WHAT YOU NEED TO DO =>
Copy exactly every line below, from the first through the one that contains "(See example01 for", and skip all pictures.

Stored items:

╭──

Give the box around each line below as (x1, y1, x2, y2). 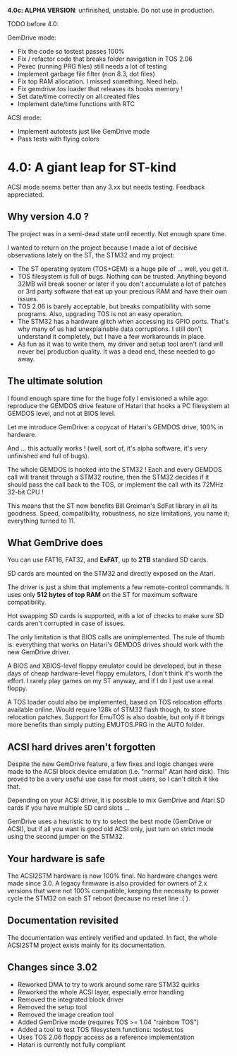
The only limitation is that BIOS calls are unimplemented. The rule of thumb (7, 633, 225, 642)
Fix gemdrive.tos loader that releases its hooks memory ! (17, 85, 183, 93)
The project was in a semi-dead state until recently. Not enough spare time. (7, 229, 227, 238)
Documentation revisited (7, 915, 119, 927)
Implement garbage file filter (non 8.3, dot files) (17, 70, 155, 78)
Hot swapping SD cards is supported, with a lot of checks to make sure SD (7, 612, 224, 620)
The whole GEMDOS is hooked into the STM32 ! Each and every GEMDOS (7, 465, 222, 473)
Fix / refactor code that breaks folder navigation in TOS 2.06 (17, 54, 193, 63)
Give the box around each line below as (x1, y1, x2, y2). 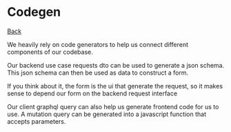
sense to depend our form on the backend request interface (7, 89, 178, 97)
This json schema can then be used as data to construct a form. (7, 68, 189, 77)
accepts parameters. (7, 117, 66, 125)
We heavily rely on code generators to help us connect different (7, 40, 188, 48)
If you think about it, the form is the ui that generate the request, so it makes (7, 82, 223, 90)
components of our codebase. (7, 48, 93, 56)
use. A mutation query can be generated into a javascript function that (7, 110, 207, 118)
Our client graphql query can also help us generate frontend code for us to (7, 102, 219, 111)
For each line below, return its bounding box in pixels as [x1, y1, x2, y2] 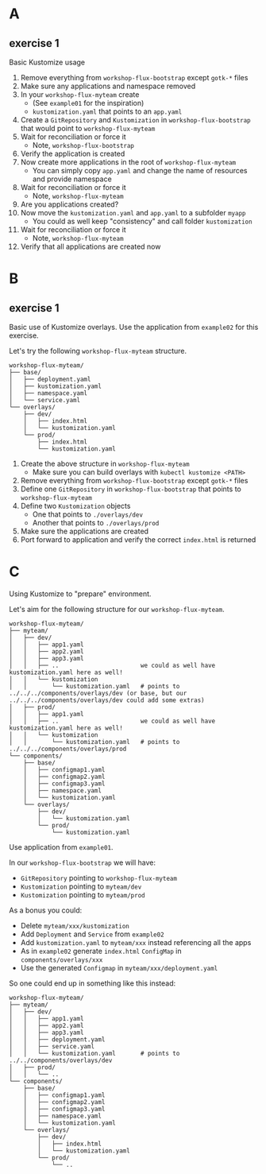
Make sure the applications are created [20, 526, 149, 536]
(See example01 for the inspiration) [32, 99, 145, 107]
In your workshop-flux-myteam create [20, 90, 140, 99]
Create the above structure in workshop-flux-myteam [20, 459, 190, 468]
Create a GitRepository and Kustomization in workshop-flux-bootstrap [20, 115, 251, 124]
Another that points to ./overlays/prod [32, 518, 160, 527]
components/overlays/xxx [20, 955, 103, 964]
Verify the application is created [20, 149, 125, 158]
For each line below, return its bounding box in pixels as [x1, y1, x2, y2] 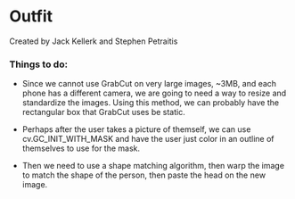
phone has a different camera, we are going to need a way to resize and [21, 87, 287, 99]
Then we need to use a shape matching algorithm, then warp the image [21, 161, 285, 171]
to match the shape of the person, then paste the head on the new [21, 170, 266, 180]
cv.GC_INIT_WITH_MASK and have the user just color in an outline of [21, 134, 275, 145]
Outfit [9, 6, 53, 27]
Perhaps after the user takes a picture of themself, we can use [21, 124, 251, 135]
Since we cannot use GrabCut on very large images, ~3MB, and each [21, 79, 277, 89]
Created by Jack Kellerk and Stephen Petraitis [9, 36, 178, 46]
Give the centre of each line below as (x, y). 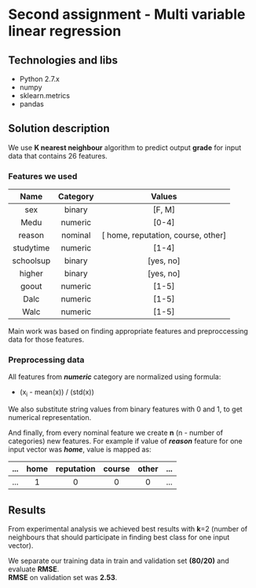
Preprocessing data (46, 360)
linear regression (65, 31)
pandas (32, 104)
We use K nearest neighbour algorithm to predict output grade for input (125, 148)
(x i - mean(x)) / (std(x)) (57, 393)
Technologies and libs (63, 60)
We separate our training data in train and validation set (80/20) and (119, 561)
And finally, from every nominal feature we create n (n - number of (116, 433)
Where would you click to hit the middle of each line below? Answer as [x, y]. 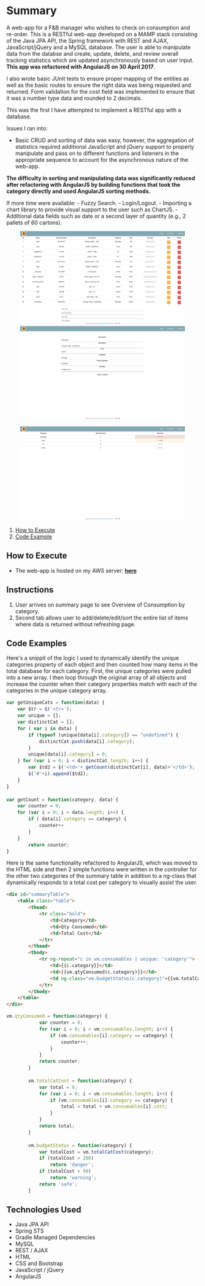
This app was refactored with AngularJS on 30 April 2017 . [81, 66]
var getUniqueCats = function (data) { [56, 703]
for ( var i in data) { [48, 728]
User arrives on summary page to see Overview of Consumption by [100, 605]
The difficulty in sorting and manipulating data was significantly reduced [101, 178]
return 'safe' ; [58, 1184]
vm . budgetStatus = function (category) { [80, 1145]
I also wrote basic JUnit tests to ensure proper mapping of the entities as [98, 78]
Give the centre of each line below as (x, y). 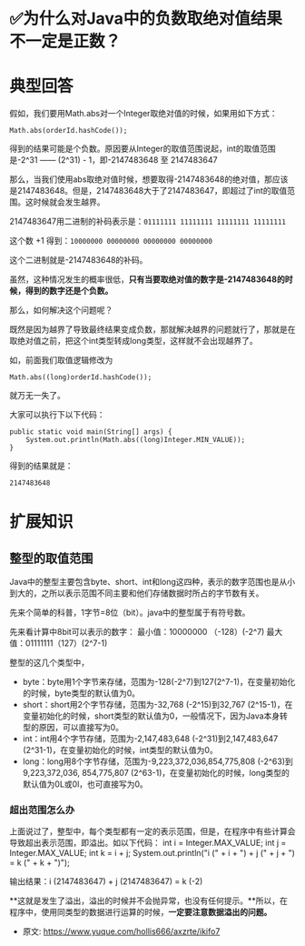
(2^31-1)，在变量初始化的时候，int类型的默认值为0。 (120, 750)
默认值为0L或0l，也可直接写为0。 (85, 784)
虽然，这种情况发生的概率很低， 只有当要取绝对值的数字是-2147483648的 (148, 279)
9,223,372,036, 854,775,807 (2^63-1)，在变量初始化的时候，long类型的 (156, 773)
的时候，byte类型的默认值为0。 (81, 693)
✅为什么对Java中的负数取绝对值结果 (146, 19)
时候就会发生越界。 (69, 202)
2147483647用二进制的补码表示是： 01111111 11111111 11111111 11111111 (148, 221)
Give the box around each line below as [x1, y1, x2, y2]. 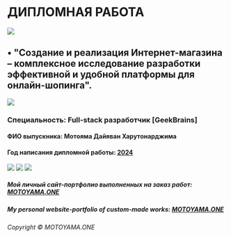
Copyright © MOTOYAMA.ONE [7, 223, 95, 231]
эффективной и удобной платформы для [7, 69, 195, 81]
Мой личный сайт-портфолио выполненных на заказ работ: [7, 180, 193, 189]
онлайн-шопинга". [7, 79, 93, 91]
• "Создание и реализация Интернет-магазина [7, 47, 223, 59]
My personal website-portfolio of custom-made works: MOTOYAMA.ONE [7, 205, 224, 214]
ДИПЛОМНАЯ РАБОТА [7, 4, 145, 20]
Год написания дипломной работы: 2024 [7, 148, 134, 157]
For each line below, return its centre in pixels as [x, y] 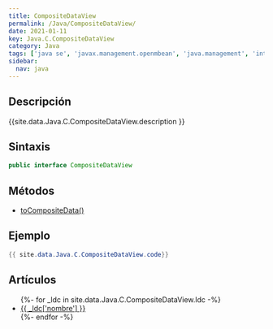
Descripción [40, 102]
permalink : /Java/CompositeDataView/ [72, 24]
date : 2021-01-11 [38, 31]
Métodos [32, 190]
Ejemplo [29, 236]
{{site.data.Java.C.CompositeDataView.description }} [97, 121]
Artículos [32, 280]
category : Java [34, 46]
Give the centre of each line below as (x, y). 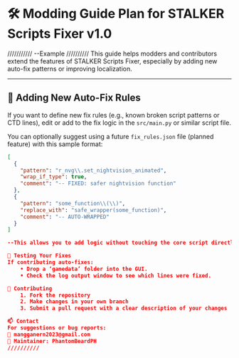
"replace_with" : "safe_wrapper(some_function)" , (94, 210)
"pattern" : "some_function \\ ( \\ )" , (73, 203)
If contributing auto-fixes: (51, 262)
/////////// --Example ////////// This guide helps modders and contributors (112, 53)
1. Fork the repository (55, 295)
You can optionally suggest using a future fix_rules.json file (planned (111, 136)
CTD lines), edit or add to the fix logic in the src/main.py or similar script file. (119, 123)
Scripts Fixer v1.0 (60, 34)
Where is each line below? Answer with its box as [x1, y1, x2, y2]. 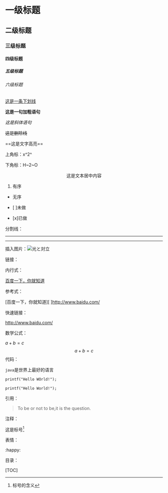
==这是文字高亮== [5, 141, 43, 147]
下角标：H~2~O [5, 162, 38, 168]
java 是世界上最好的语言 [5, 366, 54, 373]
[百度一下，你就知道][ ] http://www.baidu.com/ [5, 299, 100, 305]
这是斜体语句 [5, 119, 31, 125]
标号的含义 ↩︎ [12, 482, 40, 488]
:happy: [5, 447, 21, 453]
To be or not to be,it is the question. [17, 405, 91, 411]
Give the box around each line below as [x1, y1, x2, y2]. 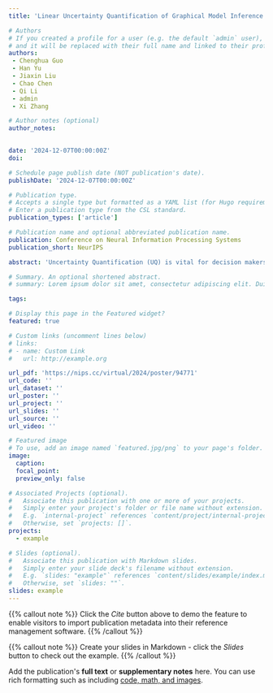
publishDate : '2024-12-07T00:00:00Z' [8, 176, 136, 184]
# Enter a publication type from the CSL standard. [8, 206, 187, 214]
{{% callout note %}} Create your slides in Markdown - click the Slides [8, 642, 244, 652]
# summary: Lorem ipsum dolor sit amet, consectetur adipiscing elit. [8, 280, 253, 288]
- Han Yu [11, 64, 42, 73]
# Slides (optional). [8, 549, 82, 557]
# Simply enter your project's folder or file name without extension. [8, 505, 264, 513]
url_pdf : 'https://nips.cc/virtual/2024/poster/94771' [8, 369, 198, 378]
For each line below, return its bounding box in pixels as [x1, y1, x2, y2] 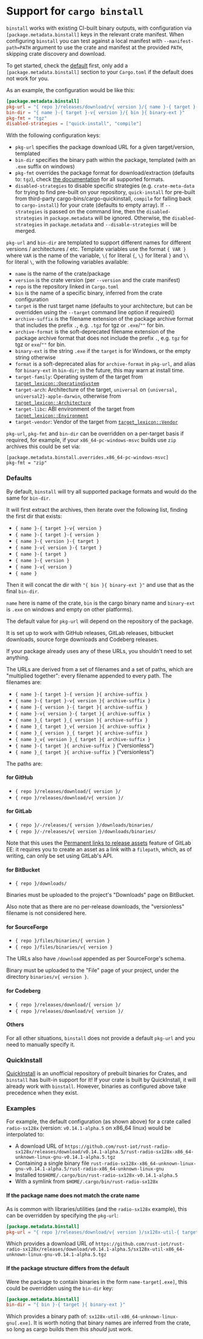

╰──

OUTPUT OF THE EXERCISE =>
Give the box around each line below as (x1, y1, x2, y2). 
The only limitation is that BIOS calls are unimplemented. The rule of thumb (7, 633, 225, 642)
Fix gemdrive.tos loader that releases its hooks memory ! (17, 85, 183, 93)
The project was in a semi-dead state until recently. Not enough spare time. (7, 229, 227, 238)
Documentation revisited (7, 915, 119, 927)
Implement garbage file filter (non 8.3, dot files) (17, 70, 155, 78)
Hot swapping SD cards is supported, with a lot of checks to make sure SD (7, 612, 224, 620)
The whole GEMDOS is hooked into the STM32 ! Each and every GEMDOS (7, 465, 222, 473)
Fix / refactor code that breaks folder navigation in TOS 2.06 (17, 54, 193, 63)
Give the box around each line below as (x1, y1, x2, y2). 
sense to depend our form on the backend request interface (7, 89, 178, 97)
This json schema can then be used as data to construct a form. (7, 68, 189, 77)
accepts parameters. (7, 117, 66, 125)
We heavily rely on code generators to help us connect different (7, 40, 188, 48)
If you think about it, the form is the ui that generate the request, so it makes (7, 82, 223, 90)
components of our codebase. (7, 48, 93, 56)
use. A mutation query can be generated into a javascript function that (7, 110, 207, 118)
Our client graphql query can also help us generate frontend code for us to (7, 102, 219, 111)
For each line below, return its bounding box in pixels as [x1, y1, x2, y2] 
Make sure the applications are created [20, 526, 149, 536]
(See example01 for the inspiration) [32, 99, 145, 107]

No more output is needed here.